Mesa-Bains worked as an educator for 20 years in the San Francisco Unified School District, where she served as an English as a Second Language teacher and a multicultural specialist. She also worked at the Far West Laboratory, where she performed case-based educational research. She co-wrote a casebook and teacher's guide entitled Diversity in the Classroom with Judith Shulman in 1993. As an artist, her works have been exhibited at the Smithsonian American Art Museum, the Whitney Museum of American Art, the San Francisco Museum of Modern Art, Williams College Museum of Art, the Queens Museum in New York, the Contemporary Exhibition Center of Lyon, France, the Kulturhuset in Stockholm, Sweden, the Museum of Modern Art in Dublin, Ireland, and the Culterforgenin in Copenhagen, Denmark.

== Awards ==

- In 1989 she received the San Francisco Mission Cultural Center's Award of Honor
- Association of American Cultures' Artist Award and the Chicana Foundation of Northern California's Distinguished Working Women Award in 1990
- INTAR-Hispanic Arts Center's Golden Palm Award in 1991
- MacArthur Fellowship award in 1992
- 1995 The Women's Caucus for Art confers on Mesa-Bains the honor Award for outstanding Achievement in the visual arts
- 2008 The College Art Association Committee on Women in the Arts awards the 13th annual recognition award to Mesa-Bains
- 2011 The council of 100 at the Fresno Art Museum honors Mesa-Bains with the Distinguished Woman Artist Award

Source:

== Exhibitions ==
Mesa-Bains's first exhibit was at the 1967 Phelan Awards show that took place in the Palace of the Legion of Honor in San Francisco. She began creating altar installations in 1975. Her artistic work is often autobiographical, relating to her Mexican Catholic heritage. Although these works take the form of an altar, they are not specifically intended for religious use. According to Kristin G. Congdon and Kara Kelley Hallmark, authors of Artists from Latin American Cultures: A Biographical Dictionary, "Mesa-Bains's altars often honor women who have broken social barriers." Using techniques related to found object art, Mesa-Bains has incorporated "dried leaves, rocks, pre-Columbian ceramic fragments" and other unusual materials to construct artworks such as her 1987 work Grotto of the Virgins, which is dedicated to painter Frida Kahlo (1907-1954), actress Dolores del Río (1905-1983), and to the artist's grandmother.

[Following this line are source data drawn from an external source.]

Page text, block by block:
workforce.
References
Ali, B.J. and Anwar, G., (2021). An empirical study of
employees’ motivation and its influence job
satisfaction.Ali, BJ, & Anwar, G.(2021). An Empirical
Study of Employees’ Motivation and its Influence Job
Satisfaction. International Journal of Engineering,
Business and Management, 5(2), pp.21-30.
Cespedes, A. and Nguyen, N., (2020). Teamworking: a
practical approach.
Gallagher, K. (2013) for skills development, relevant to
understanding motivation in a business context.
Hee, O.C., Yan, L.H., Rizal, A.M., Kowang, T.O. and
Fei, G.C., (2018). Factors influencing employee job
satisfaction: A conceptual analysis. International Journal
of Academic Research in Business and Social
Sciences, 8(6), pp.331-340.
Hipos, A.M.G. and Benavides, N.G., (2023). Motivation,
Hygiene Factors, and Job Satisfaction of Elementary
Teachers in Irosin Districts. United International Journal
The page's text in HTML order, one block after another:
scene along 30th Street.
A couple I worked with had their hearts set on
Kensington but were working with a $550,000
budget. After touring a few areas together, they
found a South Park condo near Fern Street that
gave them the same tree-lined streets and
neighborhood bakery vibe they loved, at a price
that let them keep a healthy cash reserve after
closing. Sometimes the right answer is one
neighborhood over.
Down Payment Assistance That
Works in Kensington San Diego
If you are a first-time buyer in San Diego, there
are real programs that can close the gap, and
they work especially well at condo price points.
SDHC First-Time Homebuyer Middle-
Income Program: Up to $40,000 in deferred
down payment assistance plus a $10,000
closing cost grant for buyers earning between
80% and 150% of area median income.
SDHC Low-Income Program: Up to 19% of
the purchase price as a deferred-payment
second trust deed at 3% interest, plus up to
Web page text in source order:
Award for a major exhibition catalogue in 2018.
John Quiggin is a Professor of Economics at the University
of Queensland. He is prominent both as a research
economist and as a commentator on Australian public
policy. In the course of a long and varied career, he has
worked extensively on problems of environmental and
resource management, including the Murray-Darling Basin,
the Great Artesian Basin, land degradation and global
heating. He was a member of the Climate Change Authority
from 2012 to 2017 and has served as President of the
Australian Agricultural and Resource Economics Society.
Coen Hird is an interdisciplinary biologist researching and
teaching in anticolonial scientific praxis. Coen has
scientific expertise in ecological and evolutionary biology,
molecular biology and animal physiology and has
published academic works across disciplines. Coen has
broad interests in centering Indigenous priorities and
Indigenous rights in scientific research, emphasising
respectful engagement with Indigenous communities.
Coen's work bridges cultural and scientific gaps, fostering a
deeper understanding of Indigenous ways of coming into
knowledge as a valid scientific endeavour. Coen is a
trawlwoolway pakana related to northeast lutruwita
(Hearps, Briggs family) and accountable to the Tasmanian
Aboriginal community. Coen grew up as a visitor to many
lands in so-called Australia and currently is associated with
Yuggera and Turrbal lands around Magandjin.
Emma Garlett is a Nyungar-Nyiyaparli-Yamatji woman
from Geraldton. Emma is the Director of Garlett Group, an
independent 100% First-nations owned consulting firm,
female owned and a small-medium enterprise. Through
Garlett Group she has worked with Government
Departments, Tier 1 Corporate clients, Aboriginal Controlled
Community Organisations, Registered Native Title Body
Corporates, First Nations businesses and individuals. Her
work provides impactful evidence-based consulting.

In 1990, Mesa-Bains was in The Decade Show, a multidisciplinary exhibition of the art and issues of the 1980s collaboratively organized by The New Museum, The Museum of Contemporary Hispanic Art, and The Studio Museum in Harlem and Including more than 100 artists. James Luna, Carmelita Tropicana, Betye Saar, and David Wojnarowicz were amongst the more than 100 artists included across multiple disciplines.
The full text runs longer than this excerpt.